You can check RIPE’s ftp contents using this http mirror: https://ftp.ripe.net/pub/stats/ripencc/ . As you can see it’s being regularly updated.
I spotted the problem, as I got an allocation from RIPE in 2021 which was previously allocated to The Russian Federation. Recently few of my clients decided to block russian IPs and used free tools, like quoted above, to obtain russian allocations. Most of these tools return my ip block as being allocated to Russia.
I agree that this kind of block is probably useless, but people are implementing it. The link I provided shows them how to properly obtain IP assignment data.
No I said, the proper solution is for a business ISP account with or without an edge router such that the MT is not involved in such processes.

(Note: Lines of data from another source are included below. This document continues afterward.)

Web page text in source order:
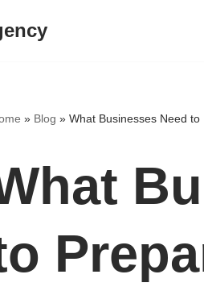
» Blog » What Businesses Need
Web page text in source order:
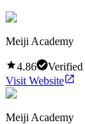
Meiji Academy
4.86
Verified
Visit Website
Meiji Academy
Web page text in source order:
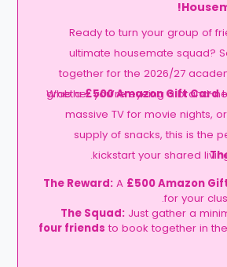
Ready to turn your group of
ultimate housemate squad?
together for the 2026/27
grab a£500 Amazon Gift Card
Whether you’re eyeing a brand-
massive TV for movie nights,
supply of snacks, this is the
kickstart your shared
The Reward: A £500 Amazon
for your
The Squad: Just gather a
four friends to book together in
Lock it in
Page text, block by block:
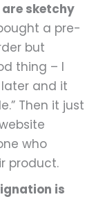
sketchy
a pre-
but
thing – I
and it
Then it just
who
product.
is
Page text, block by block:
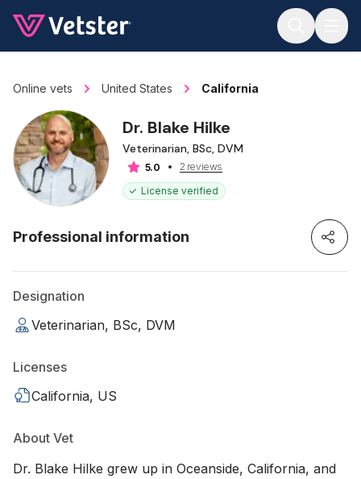
Online vets United States California
Dr. Blake Hilke
Veterinarian, BSc, DVM
5.0
2 reviews
License verified
Professional information
Designation
Veterinarian, BSc, DVM
Licenses
California, US
About Vet
Dr. Blake Hilke grew up in Oceanside, California, and
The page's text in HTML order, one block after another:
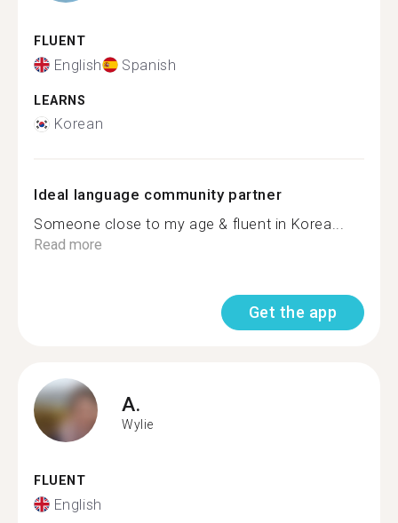
FLUENT
English Spanish
LEARNS
Korean
Ideal language community partner
Someone close to my age & fluent in Korea...
Read more
Get the app
A.
Wylie
FLUENT
English
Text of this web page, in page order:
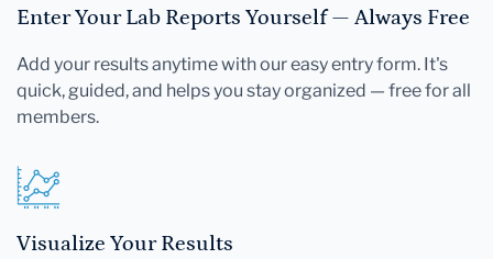
Enter Your Lab Reports Yourself — Always Free
Add your results anytime with our easy entry form. It's
quick, guided, and helps you stay organized — free for all
members.
Visualize Your Results
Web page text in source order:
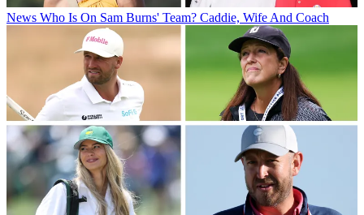
News Who Is On Sam Burns' Team? Caddie, Wife And Coach
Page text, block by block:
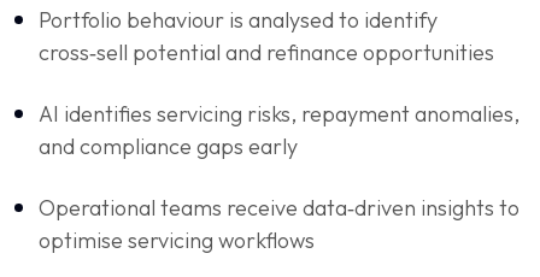
Portfolio behaviour is analysed to identify
cross‑sell potential and refinance opportunities
AI identifies servicing risks, repayment anomalies,
and compliance gaps early
Operational teams receive data‑driven insights to
optimise servicing workflows
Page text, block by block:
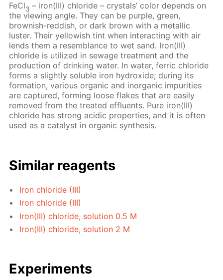
FeCl3 – iron(III) chloride – crystals’ color depends on
the viewing angle. They can be purple, green,
brownish-reddish, or dark brown with a metallic
luster. Their yellowish tint when interacting with air
lends them a resemblance to wet sand. Iron(III)
chloride is utilized in sewage treatment and the
production of drinking water. In water, ferric chloride
forms a slightly soluble iron hydroxide; during its
formation, various organic and inorganic impurities
are captured, forming loose flakes that are easily
removed from the treated effluents. Pure iron(III)
chloride has strong acidic properties, and it is often
used as a catalyst in organic synthesis.
Similar reagents
Iron chloride (III)
Iron chloride (III)
Iron(III) chloride, solution 0.5 M
Iron(III) chloride, solution 2 M
Experiments
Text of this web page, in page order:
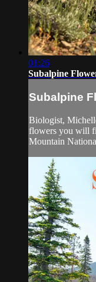
01:26
Subalpine
Subalpine
Biologist,
flowers you will
Mountain
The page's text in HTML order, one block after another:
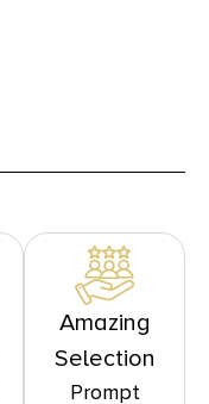
Amazing
Selection
Prompt
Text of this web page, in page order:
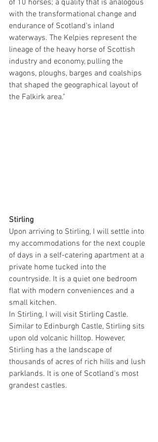
of 10 horses; a quality that is analogous
with the transformational change and
endurance of Scotland's inland
waterways. The Kelpies represent the
lineage of the heavy horse of Scottish
industry and economy, pulling the
wagons, ploughs, barges and coalships
that shaped the geographical layout of
the Falkirk area."
Stirling
Upon arriving to Stirling, I will settle into
my accommodations for the next couple
of days in a self-catering apartment at a
private home tucked into the
countryside. It is a quiet one bedroom
flat with modern conveniences and a
small kitchen.
In Stirling, I will visit Stirling Castle.
Similar to Edinburgh Castle, Stirling sits
upon old volcanic hilltop. However,
Stirling has a the landscape of
thousands of acres of rich hills and lush
parklands. It is one of Scotland's most
grandest castles.
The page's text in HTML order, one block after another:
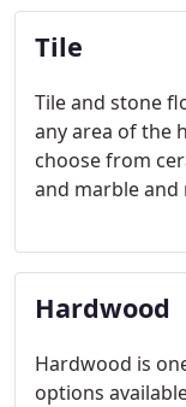
characteristics
are often
Tile
Tile and stone
any area of the
choose from
and marble and
flooring are
Hardwood
Hardwood is
options
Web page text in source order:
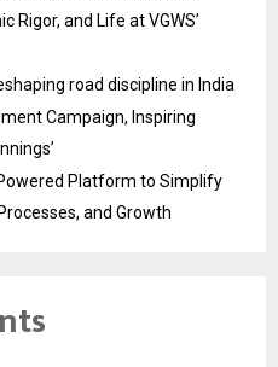
Rigor, and Life at VGWS’
road discipline in India
Campaign, Inspiring
Platform to Simplify
and Growth
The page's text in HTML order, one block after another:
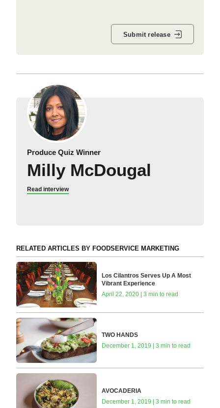
Submit release
Produce Quiz Winner
Milly McDougal
Read interview
RELATED ARTICLES BY FOODSERVICE MARKETING
Los Cilantros Serves Up A Most
Vibrant Experience
April 22, 2020 | 3 min to read
TWO HANDS
December 1, 2019 | 3 min to read
AVOCADERIA
December 1, 2019 | 3 min to read
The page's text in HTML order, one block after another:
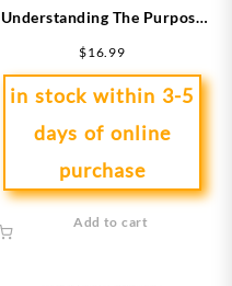
Understanding The Purpose
(Expanded)
$16.99
in stock within 3-5
days of online
purchase
Add to cart
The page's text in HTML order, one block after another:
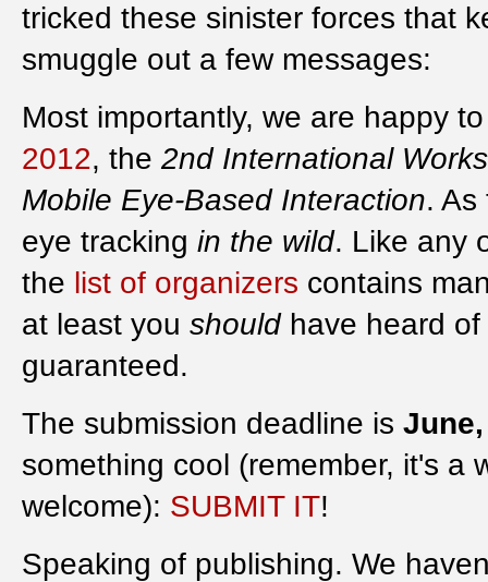
tricked these sinister forces that
smuggle out a few messages:
Most importantly, we are happy
2012, the 2nd International
Mobile Eye-Based Interaction.
eye tracking in the wild. Like any
the list of organizers contains
at least you shouldhave heard of
guaranteed.
The submission deadline is
something cool (remember, it's a
welcome): SUBMIT IT!
Speaking of publishing. We
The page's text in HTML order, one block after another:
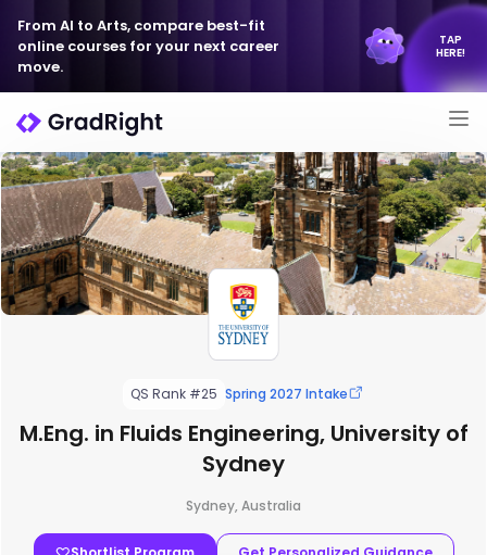
From AI to Arts, compare best-fit
online courses for your next career
move.
TAP
HERE!
QS Rank #25 Spring 2027 Intake
M.Eng. in Fluids Engineering, University of
Sydney
Sydney, Australia
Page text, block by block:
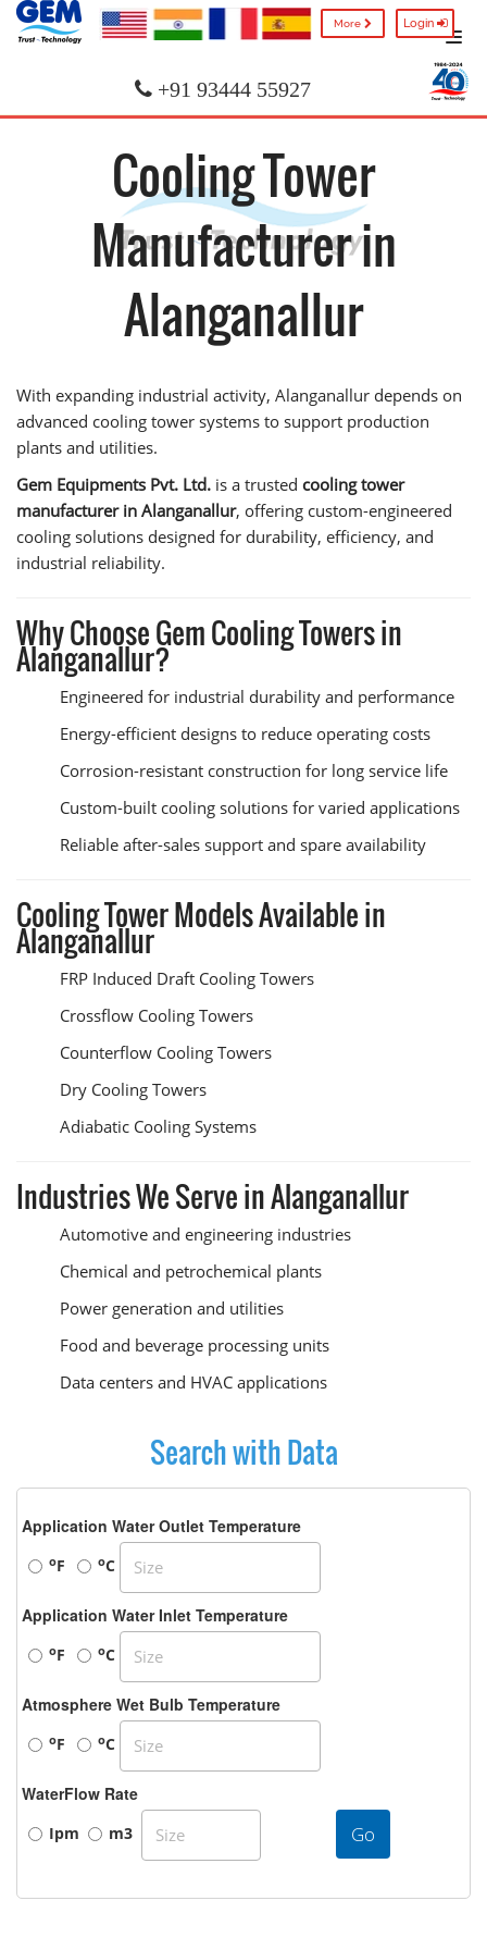
More Login
+91 93444 55927
Cooling Tower
Manufacturer in
Alanganallur
With expanding industrial activity, Alanganallur depends on
advanced cooling tower systems to support production
plants and utilities.
Gem Equipments Pvt. Ltd. is a trusted cooling tower
manufacturer in Alanganallur, offering custom-engineered
cooling solutions designed for durability, efficiency, and
industrial reliability.
Why Choose Gem Cooling Towers in
Alanganallur?
Engineered for industrial durability and performance
Energy-efficient designs to reduce operating costs
Corrosion-resistant construction for long service life
Custom-built cooling solutions for varied applications
Reliable after-sales support and spare availability
Cooling Tower Models Available in
Alanganallur
FRP Induced Draft Cooling Towers
Crossflow Cooling Towers
Counterflow Cooling Towers
Dry Cooling Towers
Adiabatic Cooling Systems
Industries We Serve in Alanganallur
Automotive and engineering industries
Chemical and petrochemical plants
Power generation and utilities
Food and beverage processing units
Data centers and HVAC applications
Search with Data
Application Water Outlet Temperature
oF oC
Application Water Inlet Temperature
oF oC
Atmosphere Wet Bulb Temperature
oF oC
WaterFlow Rate
Ipm m3 Go
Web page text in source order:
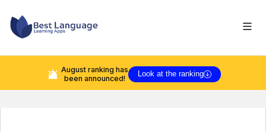
Augustranking has
been announced!
Look at the ranking
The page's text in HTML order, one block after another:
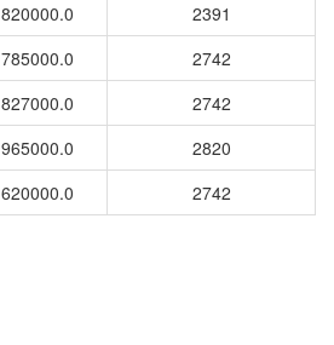
820000.0
2391
785000.0
2742
827000.0
2742
965000.0
2820
620000.0 2742
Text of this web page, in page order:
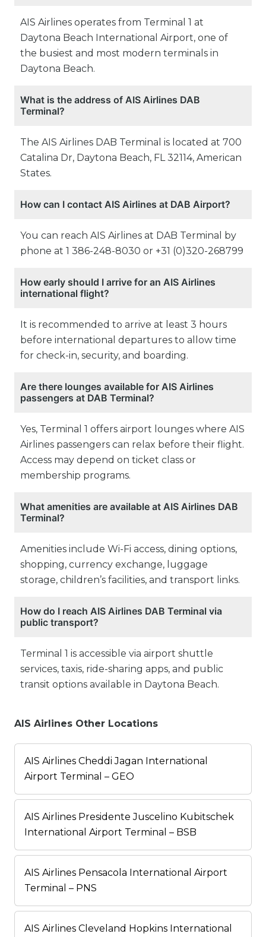
AIS Airlines operates from Terminal 1 at
Daytona Beach International Airport, one of
the busiest and most modern terminals in
Daytona Beach.
What is the address of AIS Airlines DAB
Terminal?
The AIS Airlines DAB Terminal is located at 700
Catalina Dr, Daytona Beach, FL 32114, American
States.
How can I contact AIS Airlines at DAB Airport?
You can reach AIS Airlines at DAB Terminal by
phone at 1 386-248-8030 or +31 (0)320-268799
How early should I arrive for an AIS Airlines
international flight?
It is recommended to arrive at least 3 hours
before international departures to allow time
for check-in, security, and boarding.
Are there lounges available for AIS Airlines
passengers at DAB Terminal?
Yes, Terminal 1 offers airport lounges where AIS
Airlines passengers can relax before their flight.
Access may depend on ticket class or
membership programs.
What amenities are available at AIS Airlines DAB
Terminal?
Amenities include Wi-Fi access, dining options,
shopping, currency exchange, luggage
storage, children’s facilities, and transport links.
How do I reach AIS Airlines DAB Terminal via
public transport?
Terminal 1 is accessible via airport shuttle
services, taxis, ride-sharing apps, and public
transit options available in Daytona Beach.
AIS Airlines Other Locations
AIS Airlines Cheddi Jagan International
Airport Terminal – GEO
AIS Airlines Presidente Juscelino Kubitschek
International Airport Terminal – BSB
AIS Airlines Pensacola International Airport
Terminal – PNS
AIS Airlines Cleveland Hopkins International
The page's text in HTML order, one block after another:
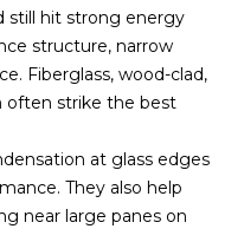
still hit strong energy
structure, narrow
Fiberglass, wood-clad,
often strike the best
at glass edges
They also help
near large panes on
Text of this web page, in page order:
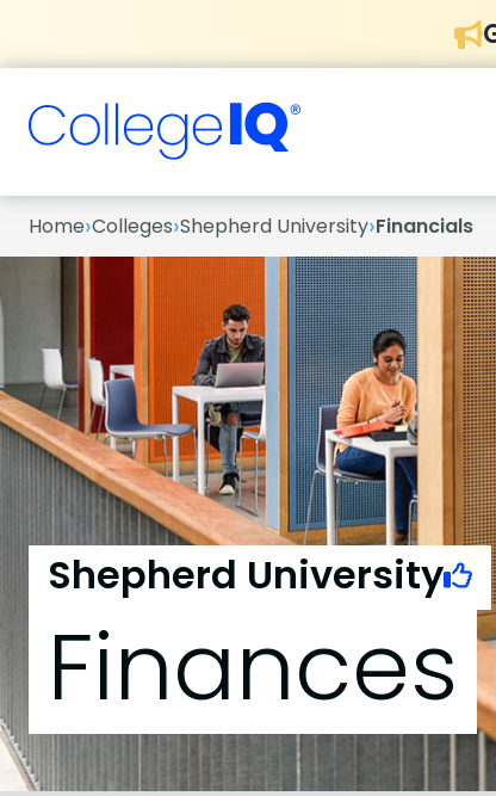
Home›Colleges›Shepherd University›Financials
Shepherd University
Finances
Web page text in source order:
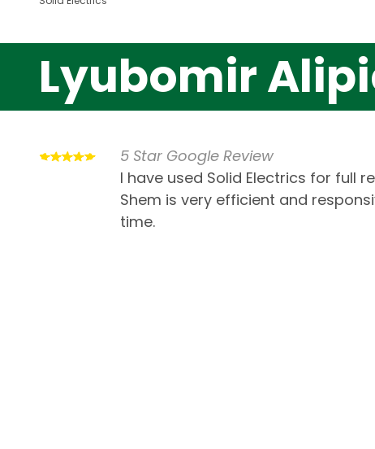
Lyubomir
5 Star Google Review
I have used Solid Electrics for full
Shem is very efficient and
time.
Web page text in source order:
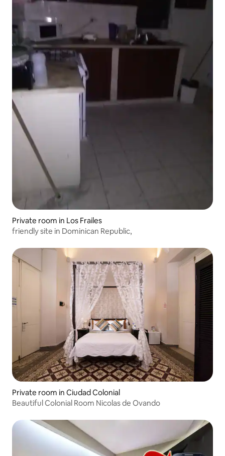
Private room in Los Frailes
friendly site in Dominican Republic,
Private room in Ciudad Colonial
Beautiful Colonial Room Nicolas de Ovando
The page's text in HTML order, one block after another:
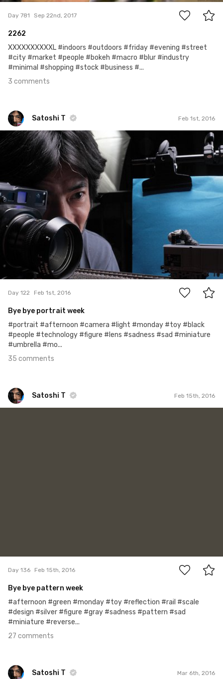
Day 781 Sep 22nd, 2017
2262
XXXXXXXXXXL #indoors #outdoors #friday #evening #street
#city #market #people #bokeh #macro #blur #industry
#minimal #shopping #stock #business #...
3 comments
Satoshi T Feb 1st, 2016
Satoshi T
#122
35
Day 122 Feb 1st, 2016
Bye bye portrait week
#portrait #afternoon #camera #light #monday #toy #black
#people #technology #figure #lens #sadness #sad #miniature
#umbrella #mo...
35 comments
Satoshi T Feb 15th, 2016
Day 136 Feb 15th, 2016
Bye bye pattern week
#afternoon #green #monday #toy #reflection #rail #scale
#design #silver #figure #gray #sadness #pattern #sad
#miniature #reverse...
27 comments
Satoshi T Mar 6th, 2016
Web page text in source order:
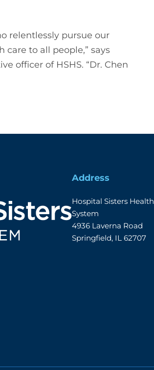
relentlessly pursue our
to all people,” says
officer of HSHS. “Dr. Chen
Address
Hospital Sisters Health
System
4936 Laverna Road
Springfield, IL 62707
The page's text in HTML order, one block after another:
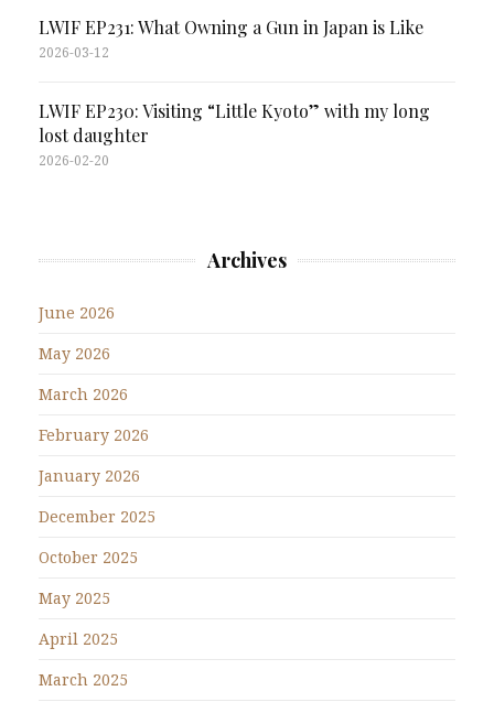
LWIF EP231: What Owning a Gun in Japan is Like
2026-03-12
LWIF EP230: Visiting “Little Kyoto” with my long
lost daughter
2026-02-20
Archives
June 2026
May 2026
March 2026
February 2026
January 2026
December 2025
October 2025
May 2025
April 2025
March 2025
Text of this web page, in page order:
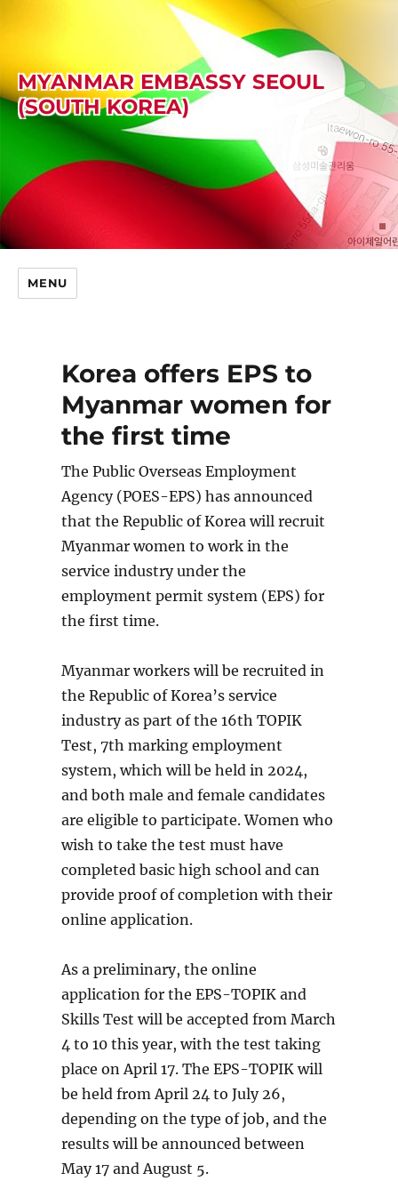
MYANMAR EMBASSY SEOUL
(SOUTH KOREA)
MENU
Korea offers EPS to
Myanmar women for
the first time
The Public Overseas Employment
Agency (POES-EPS) has announced
that the Republic of Korea will recruit
Myanmar women to work in the
service industry under the
employment permit system (EPS) for
the first time.
Myanmar workers will be recruited in
the Republic of Korea’s service
industry as part of the 16th TOPIK
Test, 7th marking employment
system, which will be held in 2024,
and both male and female candidates
are eligible to participate. Women who
wish to take the test must have
completed basic high school and can
provide proof of completion with their
online application.
As a preliminary, the online
application for the EPS-TOPIK and
Skills Test will be accepted from March
4 to 10 this year, with the test taking
place on April 17. The EPS-TOPIK will
be held from April 24 to July 26,
depending on the type of job, and the
results will be announced between
May 17 and August 5.

For the homeowner any of the two services is probably overkill but effective, in particular the second link is not all that expensive and does all the legwork.
As for as RIPE goes, could care less about it. Blocking by country without any other intelligence involved is just a waste of time.
It’s as accurate as it’s going to get. That data (not only from RIPE, but all the regional RIRs, are used for example for RPKI as well. Yes, they make mistakes sometimes, it happens, but they are the ‘authoritive’ supplier, as well as maintainer of this data. There are a LOT of things, that depend on this information being accurate (incl. GeoIP databases).
Then as the custodian of that IP Space / ASN, you should be contacting the RIR to correct that. In fact, RIPE has one of the best management web sites that I’ve seen in a long time relating to IP resources. Chances are, you more than likely could have fixed it yourself too. In fact, I know for a fact that RIPE’s database does have a “Country” attribute that can be used on a INET / INET6 object to specifically indicate in which country the IP range is used…
Our prefixes was mistakenly listed in Team CYMR’s BOGON lists a few years ago due to a f-up that our local RIR did in these databases. Took me 1 email, and 30 minutes and the entire issue was resolved globally.
Then as the custodian of that IP Space / ASN, you should be contacting the RIR to correct that. In fact, RIPE has one of the best management web sites that I’ve seen in a long time relating to IP resources. Chances are, you more than likely could have fixed it yourself too. In fact, I know for a fact that RIPE’s database does have a “Country” attribute that can be used on a INET / INET6 object to specifically indicate in which country the IP range is used…
Our prefixes was mistakenly listed in Team CYMR’s BOGON lists a few years ago due to a f-up that our local RIR did in these databases. Took me 1 email, and 30 minutes and the entire issue was resolved globally.
The problem was not in RIPE’s db, but in mikrotikconfig.com. I had proper “Country” attribute set since I got the allocation. Other sites like ipinfo or various whois websites reported proper country. I mailed ISP Supplies several times and got no response. My prefix however disappeared from the russian list, so they either updated their lists, or removed it manually. I suspect the latter, because now my prefix is absent entirely from their lists.